26. No mention is made in the implementation portion of the proposed Plan, see Plan, Article VII, pages 13-16, or in the implementation portion of the proposed disclosure statement, see First Amended Disclosure Statement at Article III, C, pages 28-29, what "money or money's worth" would be contributed by Kerensa 2 to acquire all of the equity interest in the reorganized Submarina entity. Compare 203 North LaSalle Street Partnership, 526 U.S. at 442-49 (discussing new value corollary to absolute priority rule). The only reference to how Kerensa 2 ends up owning the reorganized debtor appears in one sentence appearing in the prefatory "summary" of the proposed Plan: "The DIP Lender [Kerensa 2] will convert the entire principal outstanding balance, $310,000 as of June 23, 2016, on the DIP loan to equity of the Debtor, and upon confirmation, will own 100% of the Debtor." Plan, Article I, pages 2-3. Kerensa 2 is not a secured creditor of Submarina that would be eligible to credit bid an allowed secured claim under a plan that proposes to cramdown on a dissenting secured class through a sale under Section 1129(b)(2)(A)(ii). Moreover, if Kerensa 2 was a non-insider entity attempting to purchase the equity interests of Submarina by credit bidding its unsecured, priority administrative expense claim to the extent allowed, it could do so only through a duly noticed sale motion brought under Section 363(b), or a sale provision disclosed in the proposed plan. The proposed Plan does not contemplate a sale of any type, but simply gives the equity interest in the reorganized debtor only to Kerensa 2, an entity owned by Rosenthal.

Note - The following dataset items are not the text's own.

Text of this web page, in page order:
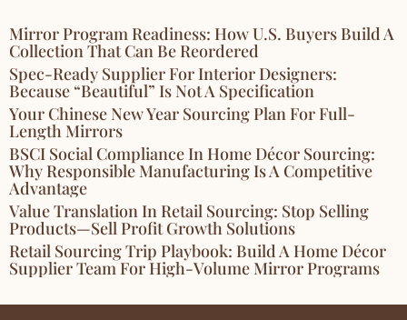
Mirror Program Readiness: How U.S. Buyers Build A
Collection That Can Be Reordered
Spec-Ready Supplier For Interior Designers:
Because “Beautiful” Is Not A Specification
Your Chinese New Year Sourcing Plan For Full-
Length Mirrors
BSCI Social Compliance In Home Décor Sourcing:
Why Responsible Manufacturing Is A Competitive
Advantage
Value Translation In Retail Sourcing: Stop Selling
Products—Sell Profit Growth Solutions
Retail Sourcing Trip Playbook: Build A Home Décor
Supplier Team For High-Volume Mirror Programs
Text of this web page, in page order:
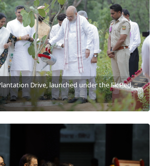
Drive, launched under the Ek Ped
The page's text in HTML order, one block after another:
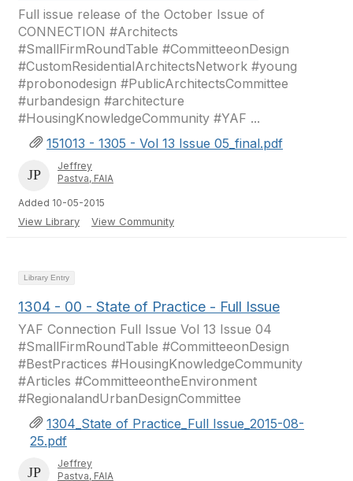
Full issue release of the October Issue of
CONNECTION #Architects
#SmallFirmRoundTable #CommitteeonDesign
#CustomResidentialArchitectsNetwork #young
#probonodesign #PublicArchitectsCommittee
#urbandesign #architecture
#HousingKnowledgeCommunity #YAF ...
151013 - 1305 - Vol 13 Issue 05_final.pdf
Jeffrey
Pastva, FAIA
Added 10-05-2015
View Library View Community
Library Entry
1304 - 00 - State of Practice - Full Issue
YAF Connection Full Issue Vol 13 Issue 04
#SmallFirmRoundTable #CommitteeonDesign
#BestPractices #HousingKnowledgeCommunity
#Articles #CommitteeontheEnvironment
#RegionalandUrbanDesignCommittee
1304_State of Practice_Full Issue_2015-08-
25.pdf
Jeffrey
Pastva, FAIA
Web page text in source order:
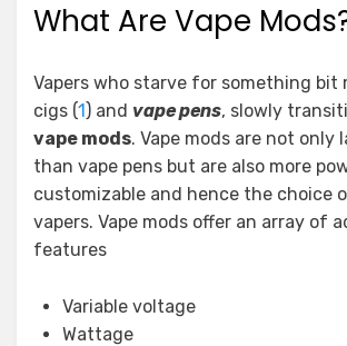
What Are Vape
Vapers who starve for something bit
cigs (1) and vape pens, slowly
vape mods. Vape mods are not only
than vape pens but are also more
customizable and hence the choice
vapers. Vape mods offer an array of
features
Variable voltage
Wattage
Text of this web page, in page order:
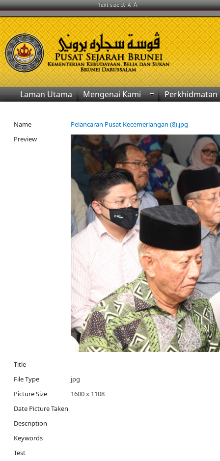
Text size :A A A
Laman Utama Mengenai Kami Perkhidmatan
Name
Pelancaran Pusat Kecemerlangan (8).jpg
Preview
Title
File Type
jpg
Picture Size
1600 x 1108
Date Picture Taken
Description
Keywords
Test
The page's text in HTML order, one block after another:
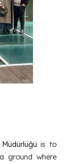
is to
ground where

27. The DIP Loan sought by Submarina and proposed by Rosenthal to make through Kerensa 2, was for repayment as an administrative claim with priority over all other administrative claims under Section 364(c)(1). See Financing Motion at 3:8-11. Submarina did not grant nor did Rosenthal seek a lien against any assets of Submarina. The Promissory Note accompanying the Financing Motion was an unsecured instrument. Submarina did not propose and Rosenthal did not seek a lien against any assets of Submarina under Section 364(c)(2 and 3) or Section 364(d). Kerensa 2 is simply an unsecured creditor with repayment priority inside of bankruptcy, but with no lien priority outside of bankruptcy. The attempt by Submarina and Kerensa 1 to allow Kerensa 2 to credit bid its administrative expense claim conflates Kerensa 2's priority position with a lien against Submarina's assets. Moreover, by allegedly credit bidding its priority administrative expense claim, Kerensa 2 would not be providing any "new value" at all to retain or obtain property of the estate. There is no factual or legal basis to support such an approach.
28. The oral motion to strike the late-filed declarations of various franchisees, see note 14, supra, is granted inasmuch as Submarina offered no explanation for why the declarations were not available at the time the Emergency Motion was filed.